Second part:  why is it "gut schlafen", but lang*e *schlafen?

According to Whodunit, "lang schlafen" is colloquial for "lange schlafen".
According to Hutschi, "lange" is used for durations, and "lang" for both durations and distances.  
According to the grammar exercise, lang*e* schlafen is the solution.
I just realised that I thought "lange" was "lang+e" (Deklination), and that's where all my confusion came from.  But really, it's lange+nothing.
I guess it was unfair to put that in an Adjektivdeklination exercise, as it's an adverb.  Even the teacher was misled...
Thanks again to all! zazap.


----------



## elroy

gabrigabri said:


> [...] Sie helfen gut zu schlafen (verb).
> [...]
> Ich liebe gut zu essen.


 Gabrigabri, ich weiß, was Du versuchst hast zu erklären, aber diese Sätze sind im Deutschen leider nicht grammatikalisch.  In beiden Sätzen muss man ein Pronomen ergänzen.

_Sie helfen einem, gut zu schlafen._
_Ich liebe es, gut zu essen._


----------



## Hutschi

> Sie helfen gut zu schlafen.


Der Satz war nach der Rechtschreibreform mehrdeutig.
Es kann einerseits heißen:

Sie (zum Beispiel die Schlaftropfen) helfen einem gut, zu schlafen. (Man schläft dann überhaupt.)
zum anderen: Sie helfen einem, gut zu schlafen.
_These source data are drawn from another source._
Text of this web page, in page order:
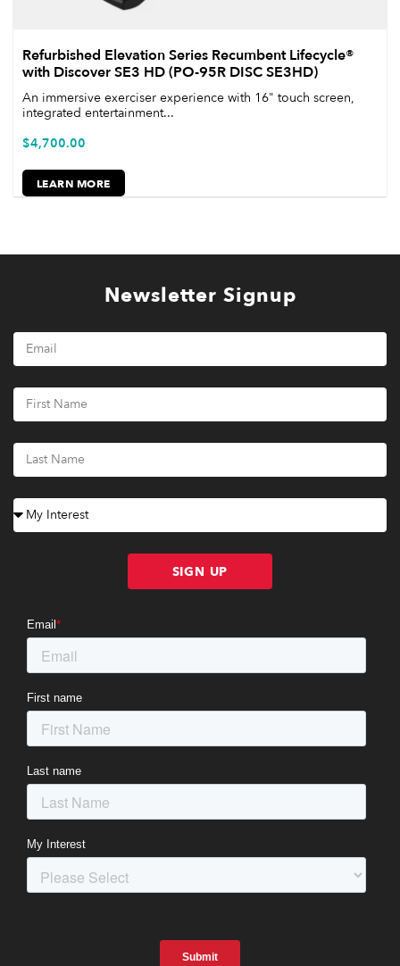
Refurbished Elevation Series Recumbent Lifecycle®
with Discover SE3 HD (PO-95R DISC SE3HD)
An immersive exerciser experience with 16" touch screen,
integrated entertainment...
LEARN MORE
$4,700.00
Newsletter Signup
SIGN UP
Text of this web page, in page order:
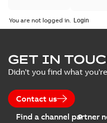
You are not logged in.
GET IN
Didn't you find what
Contact us
Find a channel partner
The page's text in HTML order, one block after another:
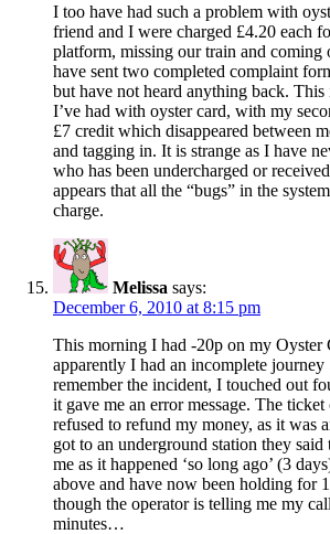
I too have had such a problem with
friend and I were charged £4.20 each
platform, missing our train and coming
have sent two completed complaint
but have not heard anything back.
I’ve had with oyster card, with my
£7 credit which disappeared between
and tagging in. It is strange as I have
who has been undercharged or
appears that all the “bugs” in the
charge.
Melissa says:
December 6, 2010 at 8:15 pm
This morning I had -20p on my Oyster
apparently I had an incomplete journey
remember the incident, I touched out
it gave me an error message. The
refused to refund my money, as it was
got to an underground station they
me as it happened ‘so long ago’ (3
above and have now been holding for
though the operator is telling me my
minutes…
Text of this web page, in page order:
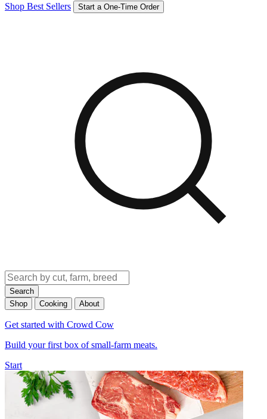
Shop Best Sellers Start a One-Time Order
Search
Shop
Cooking About
Get started with Crowd Cow
Build your first box of small-farm meats.
Start
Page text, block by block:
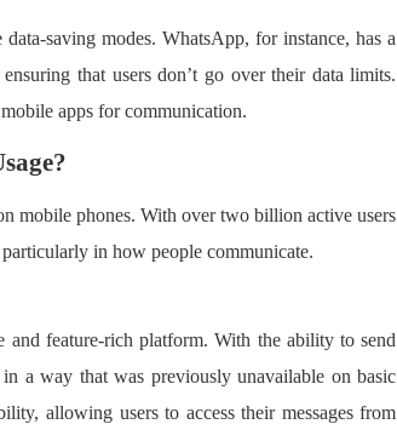
saving modes. WhatsApp, for instance, has a
that users don’t go over their data limits.
apps for communication.
mobile phones. With over two billion active users
in how people communicate.
and feature-rich platform. With the ability to send
in a way that was previously unavailable on basic
allowing users to access their messages from
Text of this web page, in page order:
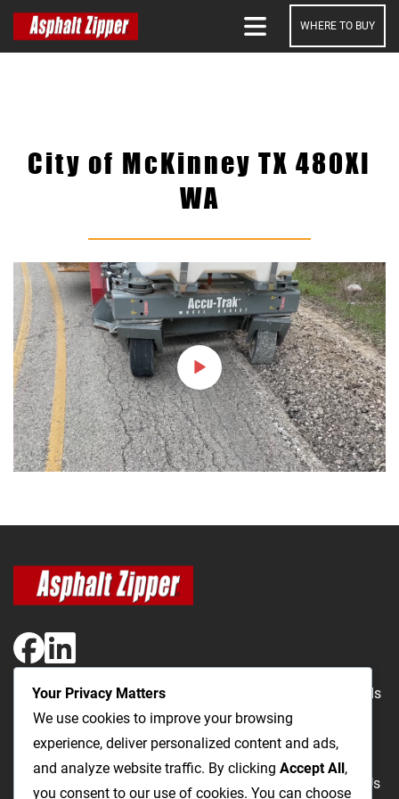
WHERE TO BUY
City of McKinney TX 480XI
WA
The Most Cost-Effective & Productive Way to Repair Roads
and Open Utility Trenches
Utility Trenching Products Videos FAQ About Us
Your Privacy Matters
We use cookies to improve your browsing
experience, deliver personalized content and ads,
and analyze website traffic. By clicking Accept All,
you consent to our use of cookies. You can choose
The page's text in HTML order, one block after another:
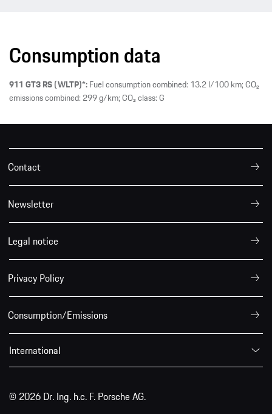
Consumption data
911 GT3 RS (WLTP)*:Fuel consumption combined: 13.2 l/100 km; CO₂
emissions combined: 299 g/km; CO₂ class: G
Contact
Newsletter
Legal notice
Privacy Policy
Consumption/Emissions
International
© 2026 Dr. Ing. h.c. F. Porsche AG.
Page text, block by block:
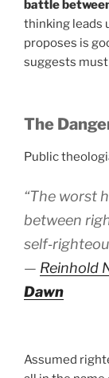
battle
thinking leads
proposes is
suggests must
The
Public
“The worst
between
— Reinhold
Dawn
Assumed
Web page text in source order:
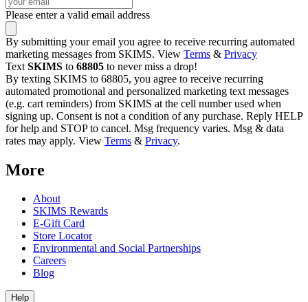
Please enter a valid email address
By submitting your email you agree to receive recurring automated
marketing messages from SKIMS. View Terms & Privacy
Text SKIMS to 68805 to never miss a drop!
By texting SKIMS to 68805, you agree to receive recurring
automated promotional and personalized marketing text messages
(e.g. cart reminders) from SKIMS at the cell number used when
signing up. Consent is not a condition of any purchase. Reply HELP
for help and STOP to cancel. Msg frequency varies. Msg & data
rates may apply. View Terms & Privacy.
More
About
SKIMS Rewards
E-Gift Card
Store Locator
Environmental and Social Partnerships
Careers
Blog
Help
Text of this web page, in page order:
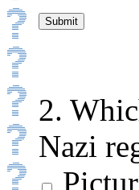
2.
Nazi
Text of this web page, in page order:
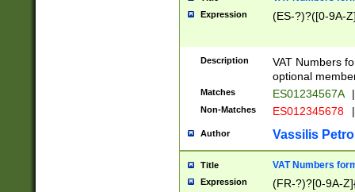
Expression (ES-?)?([0-9A-
Description
VAT Numbers
optional
Matches ES01234567A |
Non-Matches ES012345678 |
Author Vassilis
Title VAT Numbers
Expression (FR-?)?[0-9A-
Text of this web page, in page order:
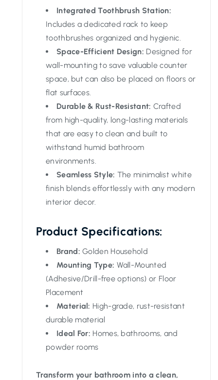
Integrated Toothbrush Station:
Includes a dedicated rack to keep
toothbrushes organized and hygienic.
Space-Efficient Design: Designed for
wall-mounting to save valuable counter
space, but can also be placed on floors or
flat surfaces.
Durable & Rust-Resistant: Crafted
from high-quality, long-lasting materials
that are easy to clean and built to
withstand humid bathroom
environments.
Seamless Style: The minimalist white
finish blends effortlessly with any modern
interior decor.
Product Specifications:
Brand: Golden Household
Mounting Type: Wall-Mounted
(Adhesive/Drill-free options) or Floor
Placement
Material: High-grade, rust-resistant
durable material
Ideal For: Homes, bathrooms, and
powder rooms
Transform your bathroom into a clean,
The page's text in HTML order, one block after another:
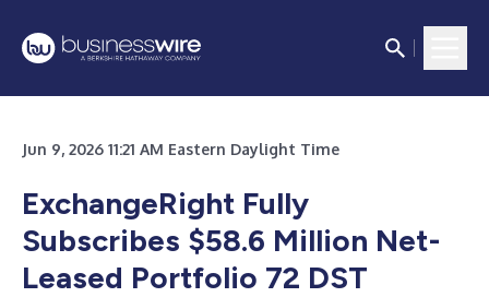
Jun 9, 2026 11:21 AM Eastern Daylight Time
ExchangeRight Fully
Subscribes $58.6 Million Net-
Leased Portfolio 72 DST
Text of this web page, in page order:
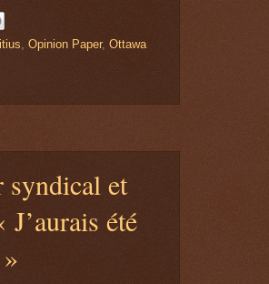
Opinion Paper, Ottawa
syndical et
été
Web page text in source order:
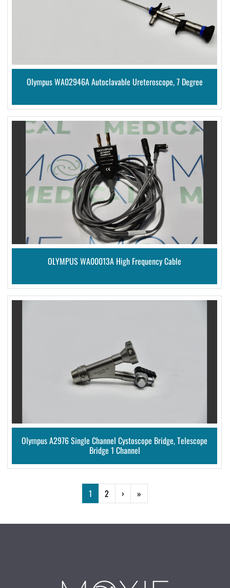
Olympus WA02946A Autoclavable Ureteroscope, 7 Degree
OLYMPUS WA00013A High Frequency Cable
Olympus A2976 Single Channel Cystoscope Bridge, Telescope
Bridge 1 Channel
1 2 › »
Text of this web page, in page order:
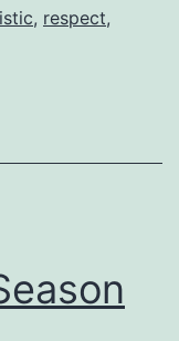
, respect,
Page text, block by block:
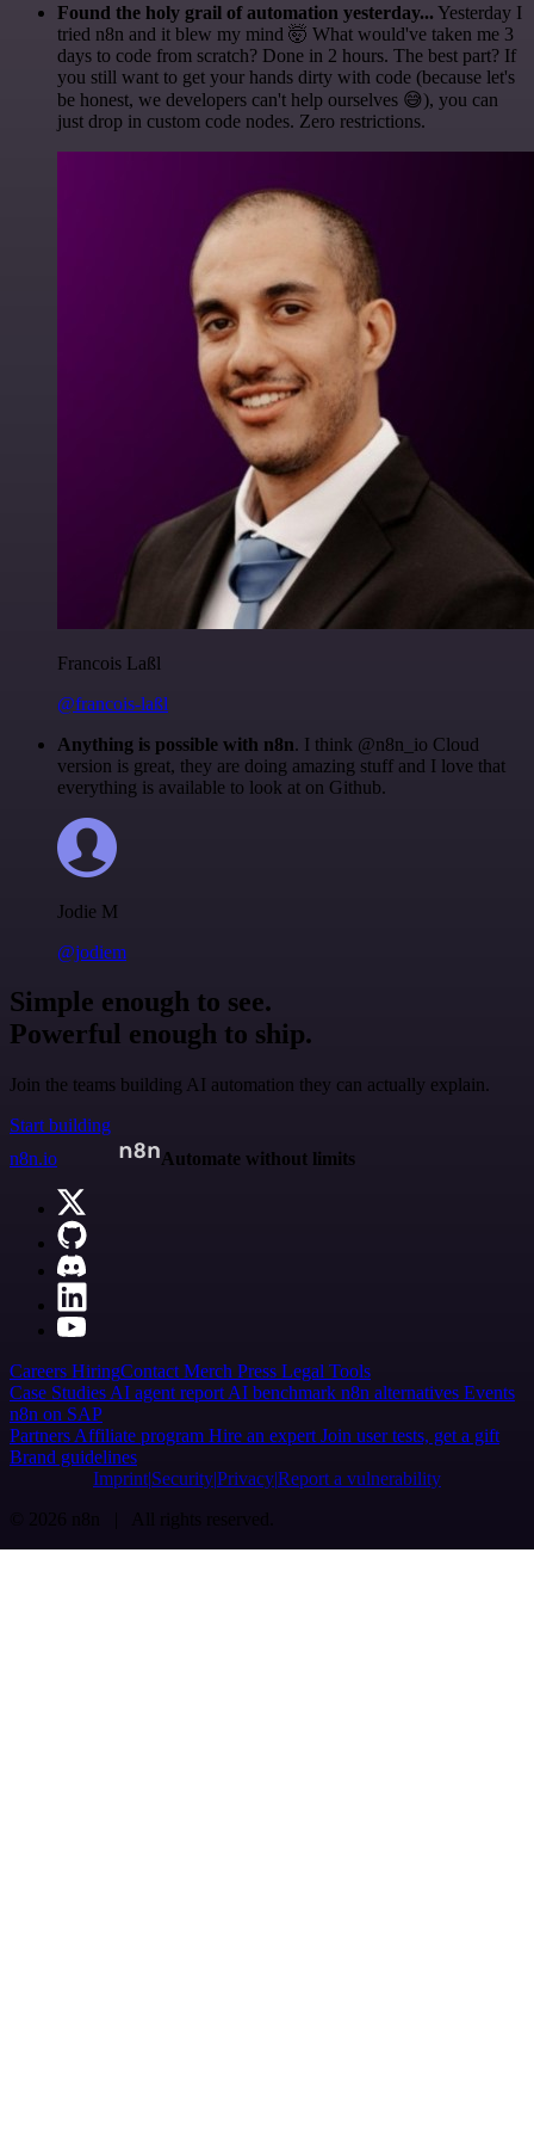
Found the holy grail of automation yesterday... Yesterday I
tried n8n and it blew my mind 🤯 What would've taken me 3
days to code from scratch? Done in 2 hours. The best part? If
you still want to get your hands dirty with code (because let's
be honest, we developers can't help ourselves 😅), you can
just drop in custom code nodes. Zero restrictions.
Francois Laßl
@francois-laßl
Anything is possible with n8n. I think @n8n_io Cloud
version is great, they are doing amazing stuff and I love that
everything is available to look at on Github.
Jodie M
@jodiem
Simple enough to see.
Powerful enough to ship.
Join the teams building AI automation they can actually explain.
Start building
n8n.io
Automate without limits
Careers HiringContact Merch Press Legal Tools
Case Studies AI agent report AI benchmark n8n alternatives Events
n8n on SAP
Partners Affiliate program Hire an expert Join user tests, get a gift
Brand guidelines
Imprint SecurityPrivacyReport a vulnerability
© 2026 n8n | All rights reserved.
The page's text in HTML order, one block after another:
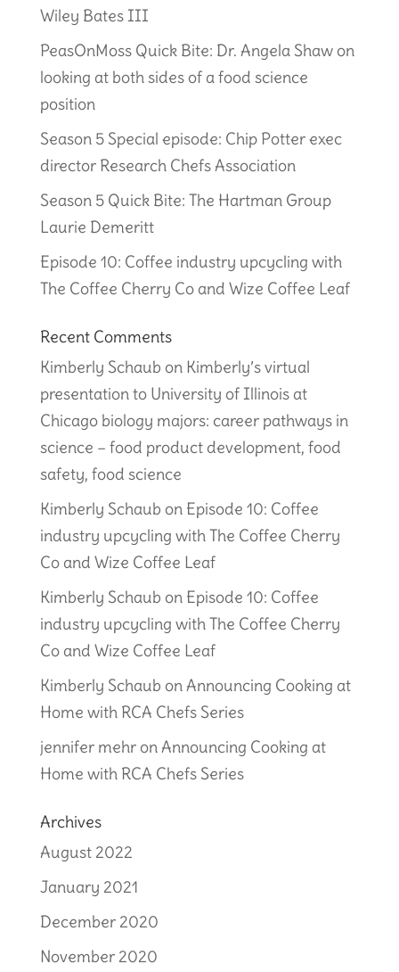
Wiley Bates III
PeasOnMoss Quick Bite: Dr. Angela Shaw on
looking at both sides of a food science
position
Season 5 Special episode: Chip Potter exec
director Research Chefs Association
Season 5 Quick Bite: The Hartman Group
Laurie Demeritt
Episode 10: Coffee industry upcycling with
The Coffee Cherry Co and Wize Coffee Leaf
Recent Comments
Kimberly Schaub on Kimberly’s virtual
presentation to University of Illinois at
Chicago biology majors: career pathways in
science – food product development, food
safety, food science
Kimberly Schaub on Episode 10: Coffee
industry upcycling with The Coffee Cherry
Co and Wize Coffee Leaf
Kimberly Schaub on Episode 10: Coffee
industry upcycling with The Coffee Cherry
Co and Wize Coffee Leaf
Kimberly Schaub onAnnouncing Cooking at
Home with RCA Chefs Series
jennifer mehronAnnouncing Cooking at
Home with RCA Chefs Series
Archives
August 2022
January 2021
December 2020
November 2020
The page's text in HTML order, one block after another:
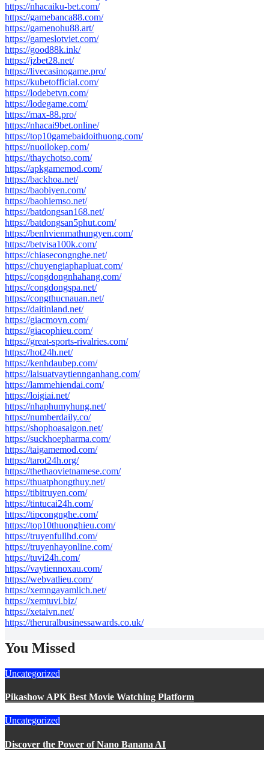
https://nhacaiku-bet.com/
https://gamebanca88.com/
https://gamenohu88.art/
https://gameslotviet.com/
https://good88k.ink/
https://jzbet28.net/
https://livecasinogame.pro/
https://kubetofficial.com/
https://lodebetvn.com/
https://lodegame.com/
https://max-88.pro/
https://nhacai9bet.online/
https://top10gamebaidoithuong.com/
https://nuoilokep.com/
https://thaychotso.com/
https://apkgamemod.com/
https://backhoa.net/
https://baobiyen.com/
https://baohiemso.net/
https://batdongsan168.net/
https://batdongsan5phut.com/
https://benhvienmathungyen.com/
https://betvisa100k.com/
https://chiasecongnghe.net/
https://chuyengiaphapluat.com/
https://congdongnhahang.com/
https://congdongspa.net/
https://congthucnauan.net/
https://daitinland.net/
https://giacmovn.com/
https://giacophieu.com/
https://great-sports-rivalries.com/
https://hot24h.net/
https://kenhdaubep.com/
https://laisuatvaytiennganhang.com/
https://lammehiendai.com/
https://loigiai.net/
https://nhaphumyhung.net/
https://numberdaily.co/
https://shophoasaigon.net/
https://suckhoepharma.com/
https://taigamemod.com/
https://tarot24h.org/
https://thethaovietnamese.com/
https://thuatphongthuy.net/
https://tibitruyen.com/
https://tintucai24h.com/
https://tipcongnghe.com/
https://top10thuonghieu.com/
https://truyenfullhd.com/
https://truyenhayonline.com/
https://tuvi24h.com/
https://vaytiennoxau.com/
https://webvatlieu.com/
https://xemngayamlich.net/
https://xemtuvi.biz/
https://xetaivn.net/
https://theruralbusinessawards.co.uk/
You Missed
Uncategorized
Pikashow APK Best Movie Watching Platform
Uncategorized
Discover the Power of Nano Banana AI

Deshalb ist die (auch sinnunterscheidende) Kommasetzung hier wichtig. (Man schläft dann gut.)

Ob das "einem" notwendig ist, weiß ich nicht genau. Zumindest in der Umgangssprache wird es oft weggelassen.

"Einem" ist hier eine neutrale (aber grammatisch männliche) Form, es wird nicht nach natürlichem Geschlecht unterschieden.


----------



## Whodunit

zazap said:


> To sum up:
> "Drei lange Wochen richtig faul sein, lange schlafen und gutes Essen genießen,..."
> means
> "Being really lazy for three *long* weeks, sleeping in and enjoying good food..."
> not
> "Being really lazy for three *long* weeks, sleeping in and eating well,..."
> (which is what I thought at the beginning).


 
Yes, that's correct.

"Being really lazy for three *long* weeks, sleeping in and enjoying good food..."
Drei *lange* Wochen richtig faul sein, lange schlafen und gutes Essen genißen.
--> *lange*is the plural adjective in the accusative. See here at _Starke Flexion_.
--> lange is the adverb of _lang_. It is, of course, not inflectable except that it's colloquially _lang_.



> Second part: why is it "gut schlafen", but lang*e *schlafen?


 
Simply because _gut_ the adverb of _gut_ and _lange_ is the adverb of _lang_. 



> According to Whodunit, "lang schlafen" is colloquial for "lange schlafen".   you should not use it, only know
> According to Hutschi, "lange" is used for durations, and "lang" for both durations and distances.  that's hard to explain; I'd advise you to use _lange_ for durations and _lang_ for distances; I'm not sure if the latter is possible as an adverb.
> According to the grammar exercise, lang*e* schlafen is the solution.  which is what I said


 


> I just realised that I thought "lange" was "lang+e" (Deklination), and that's where all my confusion came from. But really, it's lange+nothing.


 
It depends. _Lange_ is either the adverb or a declined adjective. See the first link above.


----------



## zazap

Whodunit said:


> It depends. _Lange_ is either the adverb or a declined adjective. See the first link above.


Oh, I know all about Adjektiv Deklination, I meant I thought it was a declined adjective in _this_ case, which is what got me confused. 
Thanks for all the feedback!


----------